9 level3-pni.iad1.us.voxel.net (4.53.116.2) 17.609 ms 15.057 ms 10.113 ms
10 unknown.prolexic.com (209.200.144.192) 9.186 ms 9.462 ms 9.315 ms
11 unknown.prolexic.com (209.200.144.197) 17.753 ms 17.767 ms 18.851 ms
12 unknown.prolexic.com (209.200.169.98) 9.922 ms 9.542 ms unknown.prolexic.com (209.200.169.96) 11.471 ms
13 192.30.252.215 (192.30.252.215) 13.569 ms 192.30.252.207 (192.30.252.207) 9.660 ms 192.30.252.215 (192.30.252.215) 13.150 ms
14 github.com (192.30.252.130) 9.051 ms 8.833 ms *
We're still recovering; please give the site a bit of time to come back! Not everything can be expected to work until we've gone green on status.github.com. Thanks
No, but there's recently been a lot of talk about the Hidden Tear ransomware source being taken off of GitHub soon. Given that the author has already been blackmailed and all the drama surrounding that, this is a possibility.

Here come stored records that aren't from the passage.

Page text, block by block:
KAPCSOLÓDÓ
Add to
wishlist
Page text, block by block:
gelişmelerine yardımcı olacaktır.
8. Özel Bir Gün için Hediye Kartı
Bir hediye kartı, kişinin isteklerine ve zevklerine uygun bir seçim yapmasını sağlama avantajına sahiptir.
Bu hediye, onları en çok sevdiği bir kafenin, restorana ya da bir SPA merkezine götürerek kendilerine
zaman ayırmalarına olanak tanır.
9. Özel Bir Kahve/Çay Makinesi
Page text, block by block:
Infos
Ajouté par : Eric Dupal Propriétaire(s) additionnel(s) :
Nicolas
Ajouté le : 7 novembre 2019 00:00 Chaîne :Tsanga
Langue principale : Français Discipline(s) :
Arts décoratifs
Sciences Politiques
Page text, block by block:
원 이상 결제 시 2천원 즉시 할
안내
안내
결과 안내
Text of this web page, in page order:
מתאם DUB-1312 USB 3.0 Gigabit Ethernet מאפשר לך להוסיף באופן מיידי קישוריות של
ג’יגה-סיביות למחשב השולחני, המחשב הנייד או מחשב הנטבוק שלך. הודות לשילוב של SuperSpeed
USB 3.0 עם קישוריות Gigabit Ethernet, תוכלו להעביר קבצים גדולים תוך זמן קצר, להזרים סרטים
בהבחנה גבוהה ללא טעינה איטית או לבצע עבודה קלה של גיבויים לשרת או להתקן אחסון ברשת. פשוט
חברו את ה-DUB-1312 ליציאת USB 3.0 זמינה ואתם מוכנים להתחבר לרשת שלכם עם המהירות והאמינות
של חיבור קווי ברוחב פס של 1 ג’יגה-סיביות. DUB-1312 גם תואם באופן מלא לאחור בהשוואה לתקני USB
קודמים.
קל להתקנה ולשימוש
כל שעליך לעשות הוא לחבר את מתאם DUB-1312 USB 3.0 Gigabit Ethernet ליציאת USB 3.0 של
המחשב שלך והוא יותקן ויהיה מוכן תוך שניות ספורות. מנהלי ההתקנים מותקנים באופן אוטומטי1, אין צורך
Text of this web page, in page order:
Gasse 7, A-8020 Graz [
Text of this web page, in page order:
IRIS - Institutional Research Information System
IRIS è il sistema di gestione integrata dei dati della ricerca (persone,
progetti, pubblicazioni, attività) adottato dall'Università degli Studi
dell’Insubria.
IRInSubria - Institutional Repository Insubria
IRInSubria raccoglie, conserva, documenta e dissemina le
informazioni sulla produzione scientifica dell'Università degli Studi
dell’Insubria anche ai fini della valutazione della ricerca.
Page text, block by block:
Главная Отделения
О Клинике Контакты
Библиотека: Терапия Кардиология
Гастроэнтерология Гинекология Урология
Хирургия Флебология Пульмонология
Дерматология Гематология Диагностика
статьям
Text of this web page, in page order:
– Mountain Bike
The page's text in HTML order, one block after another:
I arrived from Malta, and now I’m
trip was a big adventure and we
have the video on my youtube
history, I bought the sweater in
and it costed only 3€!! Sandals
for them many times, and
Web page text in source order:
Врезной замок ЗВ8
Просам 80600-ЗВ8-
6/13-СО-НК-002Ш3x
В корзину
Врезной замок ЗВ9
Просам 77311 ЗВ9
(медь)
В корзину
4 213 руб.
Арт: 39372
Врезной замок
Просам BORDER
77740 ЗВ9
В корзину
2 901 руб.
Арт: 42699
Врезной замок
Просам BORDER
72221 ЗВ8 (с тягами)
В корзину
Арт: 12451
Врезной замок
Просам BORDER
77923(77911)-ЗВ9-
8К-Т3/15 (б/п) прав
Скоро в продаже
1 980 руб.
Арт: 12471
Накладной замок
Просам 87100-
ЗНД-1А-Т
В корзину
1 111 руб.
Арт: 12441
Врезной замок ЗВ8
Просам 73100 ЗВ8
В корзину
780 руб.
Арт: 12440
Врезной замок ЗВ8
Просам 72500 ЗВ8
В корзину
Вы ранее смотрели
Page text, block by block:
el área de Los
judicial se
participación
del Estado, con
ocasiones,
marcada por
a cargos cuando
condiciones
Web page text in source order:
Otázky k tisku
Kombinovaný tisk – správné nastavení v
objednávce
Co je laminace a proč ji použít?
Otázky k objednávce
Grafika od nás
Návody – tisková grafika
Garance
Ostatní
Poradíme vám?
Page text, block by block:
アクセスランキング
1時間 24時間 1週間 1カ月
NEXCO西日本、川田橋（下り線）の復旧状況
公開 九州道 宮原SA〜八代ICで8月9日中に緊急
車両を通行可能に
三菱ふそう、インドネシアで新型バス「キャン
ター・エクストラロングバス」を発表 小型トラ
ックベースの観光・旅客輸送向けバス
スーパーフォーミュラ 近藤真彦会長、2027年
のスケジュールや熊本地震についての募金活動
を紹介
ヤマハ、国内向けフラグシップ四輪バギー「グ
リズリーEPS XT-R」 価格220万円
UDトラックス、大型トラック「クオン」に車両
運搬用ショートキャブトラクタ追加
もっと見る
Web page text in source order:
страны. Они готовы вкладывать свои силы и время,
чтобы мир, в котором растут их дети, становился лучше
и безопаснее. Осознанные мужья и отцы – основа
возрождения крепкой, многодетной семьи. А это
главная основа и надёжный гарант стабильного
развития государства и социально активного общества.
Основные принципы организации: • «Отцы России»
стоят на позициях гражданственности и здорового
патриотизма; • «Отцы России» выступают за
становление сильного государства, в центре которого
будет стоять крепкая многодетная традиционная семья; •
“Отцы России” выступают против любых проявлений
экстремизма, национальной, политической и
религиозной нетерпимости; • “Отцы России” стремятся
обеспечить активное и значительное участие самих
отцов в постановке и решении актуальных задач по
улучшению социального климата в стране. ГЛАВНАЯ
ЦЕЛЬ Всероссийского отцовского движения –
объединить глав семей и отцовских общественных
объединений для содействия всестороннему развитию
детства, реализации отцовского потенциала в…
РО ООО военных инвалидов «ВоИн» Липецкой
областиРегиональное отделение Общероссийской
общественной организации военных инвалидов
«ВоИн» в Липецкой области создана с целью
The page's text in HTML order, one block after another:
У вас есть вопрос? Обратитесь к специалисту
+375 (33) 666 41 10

Huh, TIL. I always assumed that they meant that the errors themselves are unicorns because they rarely happen and even when they do, you usually don't see them.
If people are going to depend on github being up for their CI workflows, etc., there should be serious effort expended at the network and cache layer to be suitably reliable. It's probably fine to not be able to do developer-level actions for hours, but even a 5m outage in deploying other systems is unacceptable for most businesses.
I heavily rely on Github # tags to document my codebase. Failures like this make me wonder if there is any way to decouple my codebase from Github while preserving all the comments and issues on commits I've built up.
Good thing we've got mirrors, and don't depend on GitHub for releases. Still, we interact with our customers through GitHub and use it heavily in our workflow. Productivity is impacted if not stopped.
Github is back online! Github is back online! Github is back online! Github is back online! Github is back online! Github is back online! Github is back online! Github is back online!
(Positive in this sense has a similar meaning in behavioral psychology's terminology for operant conditioning, adding punishment.. which both come off as odd with our common use of positive as good and beneficial :/ https://en.wikipedia.org/wiki/Operant_conditioning)
...Carrying on with your analysis, since uninterrupted positive feedback loops result in explosion, I guess that would mean either (for this outage) github's fallback status page would go down or the parts of the network carrying that traffic, which could not handle their increased load, would go down.
Probably better we would rework these control mechanisms and reroute \ rewire \ entirely change these processes.
The best approach to this was shown recently by Slack, where they had a huge team of people on social media while their engineers figured out the outage.
Too bad I'm not teaching someone to use git and/or github right now. Perfect opportunity for a practical joke. "Oh, great, look... you broke GitHub with that last command."
Grammar police are on the job- everyone can calm down... Unless the grammar police are the REASON for the outage. Mother should I trust the government?
Self-hosted isn't 100% reliable either. Nobody is that good. I've done serious high availability (financial system that would land on the front page of the New York Times the way Github lands on HN), and it wasn't 100%. And the overhead of high availability is incredible.
No way would I do self-hosted version control. I have better things to do than babysit servers for commodity services.
"Fool me once, shame on you. Fool me twice, shame on me."
I can learn from my mistakes and improve progressively.
If I rely on another instead, I cannot, and I cannot (necessarily and confidently) see to it that they learn from their mistakes and improve.
By relying on another (at least an unreliable \ uncommunicative \ uncooperative one), I cannot improve my chances of them not making those same mistakes again, taking me down with them.